━━━ The input ━━━

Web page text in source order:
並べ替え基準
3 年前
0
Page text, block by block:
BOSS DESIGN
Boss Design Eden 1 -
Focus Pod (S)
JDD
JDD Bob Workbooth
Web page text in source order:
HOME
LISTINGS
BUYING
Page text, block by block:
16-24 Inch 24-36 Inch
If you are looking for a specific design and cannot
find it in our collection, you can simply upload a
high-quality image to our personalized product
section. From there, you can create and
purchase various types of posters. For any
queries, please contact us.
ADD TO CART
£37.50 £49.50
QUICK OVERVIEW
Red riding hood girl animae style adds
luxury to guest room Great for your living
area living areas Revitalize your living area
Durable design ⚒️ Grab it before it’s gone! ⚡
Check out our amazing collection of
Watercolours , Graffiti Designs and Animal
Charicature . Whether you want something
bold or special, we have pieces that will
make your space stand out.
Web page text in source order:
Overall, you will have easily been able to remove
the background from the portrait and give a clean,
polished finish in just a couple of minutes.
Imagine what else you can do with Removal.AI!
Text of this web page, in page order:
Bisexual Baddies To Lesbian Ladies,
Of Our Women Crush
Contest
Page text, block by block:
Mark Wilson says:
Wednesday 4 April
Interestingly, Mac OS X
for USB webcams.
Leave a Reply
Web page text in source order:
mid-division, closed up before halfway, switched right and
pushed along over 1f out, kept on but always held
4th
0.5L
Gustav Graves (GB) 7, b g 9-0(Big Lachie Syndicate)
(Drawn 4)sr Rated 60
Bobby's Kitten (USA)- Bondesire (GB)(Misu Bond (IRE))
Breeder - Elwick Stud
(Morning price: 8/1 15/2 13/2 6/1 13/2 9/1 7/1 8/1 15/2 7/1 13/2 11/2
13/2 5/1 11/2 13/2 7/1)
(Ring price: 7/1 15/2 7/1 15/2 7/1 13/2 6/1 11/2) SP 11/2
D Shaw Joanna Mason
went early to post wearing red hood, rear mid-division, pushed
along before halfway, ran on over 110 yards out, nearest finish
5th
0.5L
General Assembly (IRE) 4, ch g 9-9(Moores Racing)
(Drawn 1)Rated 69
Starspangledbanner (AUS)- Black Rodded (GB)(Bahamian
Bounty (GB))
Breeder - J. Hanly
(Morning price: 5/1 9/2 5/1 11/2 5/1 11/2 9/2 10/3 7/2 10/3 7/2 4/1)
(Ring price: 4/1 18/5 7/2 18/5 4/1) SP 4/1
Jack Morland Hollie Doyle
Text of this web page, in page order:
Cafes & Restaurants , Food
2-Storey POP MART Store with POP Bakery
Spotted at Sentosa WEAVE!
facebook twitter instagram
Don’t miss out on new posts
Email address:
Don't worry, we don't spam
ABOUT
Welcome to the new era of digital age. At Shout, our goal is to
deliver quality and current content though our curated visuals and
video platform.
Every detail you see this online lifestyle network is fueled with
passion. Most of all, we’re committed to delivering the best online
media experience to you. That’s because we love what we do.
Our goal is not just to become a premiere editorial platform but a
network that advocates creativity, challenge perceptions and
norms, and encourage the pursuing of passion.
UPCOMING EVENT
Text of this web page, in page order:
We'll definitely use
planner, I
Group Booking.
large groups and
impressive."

━━━

> **What you should do**
Using the records above, output exactly the lines from the first through the line that contains "area living areas Revitalize your living area", with both of those included.

> **Exercise result**
Web page text in source order:
並べ替え基準
3 年前
0
Page text, block by block:
BOSS DESIGN
Boss Design Eden 1 -
Focus Pod (S)
JDD
JDD Bob Workbooth
Web page text in source order:
HOME
LISTINGS
BUYING
Page text, block by block:
16-24 Inch 24-36 Inch
If you are looking for a specific design and cannot
find it in our collection, you can simply upload a
high-quality image to our personalized product
section. From there, you can create and
purchase various types of posters. For any
queries, please contact us.
ADD TO CART
£37.50 £49.50
QUICK OVERVIEW
Red riding hood girl animae style adds
luxury to guest room Great for your living
area living areas Revitalize your living area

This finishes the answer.